Radical Thoughts On A Full Moon Eclipse

It was just this past Thursday morning, the day before the Leo Full Moon Eclipse, and I had finished a super yummy home yoga practice. After this, I meditated (I always like to move then meditate), and as I was sitting there in the silence of my own chanting and prayers, I had the sudden STRONG urge to say outloud, "I let go. My life is so good. I have everything that I need."

And in that moment, hands on my heart, I opened my eyes and out the window I saw a red bird, my universal symbol of alignment. When I see these birds, I know that I am getting a message and that I am in sync with the Divine Order and Flow of my life. So naturally, I see the bright red bird against the sparkling white snow, and I cry...a happy kinda cry.

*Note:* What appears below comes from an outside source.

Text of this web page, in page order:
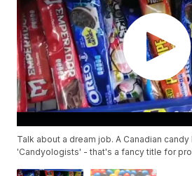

So here's me, all alone in the house, tears welling in my eyes, and I'm talking to myself, rather I feel like I'm talking to the Universe, to something higher than me. And I'm saying, "Thank you so much for everything. Why do I worry?" And it feels like such a strong WHY, like really, whyyyyyyy? I get this answer so clear to me that it feels like a comforting blanket has just been laid over my shoulders: "You have no reason to worry. Everything is unfolding exactly when and how it should. You're so good Alyssa, so good. Really, what do you have to complain about? Everything that is meant to be, will be. You can't force anything to happen or happen sooner. If it is, then it is. If it isn't, then it isn't. Either way, you are supported always dear one. Breathe."  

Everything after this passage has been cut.